The episode was written and produced by series creator and executive producer Kyle Killen, and was directed by Sarah Pia Anderson; it was Killen's third writing credit, after previously writing "The Little Guy", the second episode aired on March 8, 2012. It was Anderson's first directing credit on the series. This is the only episode that aired out of production order, with the production code being "1ATR08", but aired fourth due to NBC's decision to change the broadcasting order.
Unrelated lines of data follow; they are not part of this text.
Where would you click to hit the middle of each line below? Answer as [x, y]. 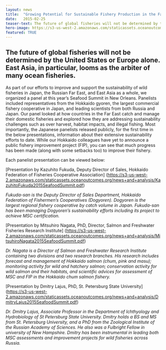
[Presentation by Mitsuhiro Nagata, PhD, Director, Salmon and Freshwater [80, 225]
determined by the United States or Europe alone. [83, 60]
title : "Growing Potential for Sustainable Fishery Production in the [81, 14]
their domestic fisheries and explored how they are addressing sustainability [83, 119]
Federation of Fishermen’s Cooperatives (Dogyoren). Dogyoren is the [76, 200]
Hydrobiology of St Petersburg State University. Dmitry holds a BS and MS [81, 316]
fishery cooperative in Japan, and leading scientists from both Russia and [80, 108]
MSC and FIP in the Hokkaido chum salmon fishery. [58, 277]
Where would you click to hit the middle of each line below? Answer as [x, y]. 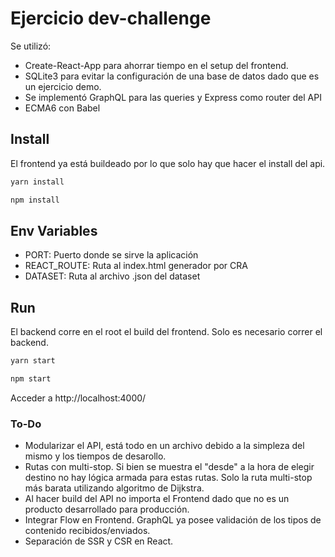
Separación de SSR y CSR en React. [99, 541]
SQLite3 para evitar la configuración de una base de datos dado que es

It was teasingly suggested that Isaacs prove his devotion to Kermode and Mayo's Film Review by having his character say "ukulele" onscreen, which was a case of "Challenge accepted!" The line, "He's not going to be playing the ukulele in heaven", was uttered, while examining a corpse whose fingers had been badly mangled. "When I did that I got a note from the editing room going, 'What the f— are you talking about?'" says the actor. "I said, 'You have to keep the line in. If I can ever wield my big stick as a producer, I'm telling you I want the ukulele line left in!'" The line was kept in the episode.

=== Casting ===
The episode guest performances from Logan Miller, who was cast as Cole, Rex's best friend. Chris McGarry as Dr. Banks. Brianna Brown, as Kate Porter, who was Rex's former babysitter, Eric Lange, who played as Darin Knox, Eddie Matos as Cameron Fuller. Geoff Meed as Mark Hudson. John Christopher Storey, appeared as Len. Michael Bryan French, who played as Officer Bryce. Tony Colitti, who was cast as Cameron's Lawyer. J.L. Forbis, played Charlie. Angela Elayne Gibbs, who was cast as Dora. Grinnell Morris appeared as Darin's Lawyer.

== Reception ==

=== Ratings ===
"Kate Is Enough" was originally broadcast on March 22, 2012, in the United States on NBC between 10:00 p.m. and 11:00 p.m., preceded by Up All Night. Upon airing, the episode garnered 4.73 million viewers in the United States, and ranking second in its timeslot despite airing simultaneously with The Mentalist on CBS, and a rerun of Private Practice on ABC. It acquired a 1.2 rating in the 18–49 demographic, meaning that it was seen by 1.2% of all 18- to 49-year-olds, according to Nielsen ratings. The episode's ratings had dropped from the previous episode, "Guilty". It was simultaneously broadcast on Global in Canada, and was subsequently aired on Sky Atlantic in the United Kingdom on May 25, 2012. It obtained 244,000 viewers, making it the third most-watched program for that week on the channel behind Game of Thrones and Hit & Miss.

=== Critical response ===
"Kate Is Enough" was well received by television commentators, who praised its storylines. Matt Fowler of IGN gave the episode a complimentary review. He thought that the episode "hit us with its most "proceduraly"-feeling episode so far". Fowler claimed that "it is very self-contained". Despite this, he wrote that the "murder case wasn't all that interesting", and called the episode predictable. Fowler concluded his review by giving the episode an "8 out of 10" score, classifying it as "great". Zack Handlen of The A.V. Club enjoyed the episode. In his "A−" review, he noted that it is "difficult it is to be a parent" on the series. Handlen wrote that "Awake benefits from not poking its premise too hard", and "this single-mindedness stems directly from the show's leading man". Nick McHatton from TV Fanatic mainly enjoyed this episode. McHatton claimed that "It's hard not to wonder if Kate's story, and her pushing of her sister to go through with their little surfing outing that turned deadly, is some foreshadowing of how Britten's accident. He concluded his review by giving the episode a "4.8 out of 5". Caroline Preece from Den of Geek claimed that "It's more fun to block this out and theorise for yourself". She called it "enjoyable" and there were "frustrations" for the episode. HitFix's Alan Sepinwall complained that "the show telegraphed the importance of the broken racket way too much". Screenrant's Kevin Yeoman called the episode "solid". Matthew Delman of Science Fiction thought that the episode was "rather good offering".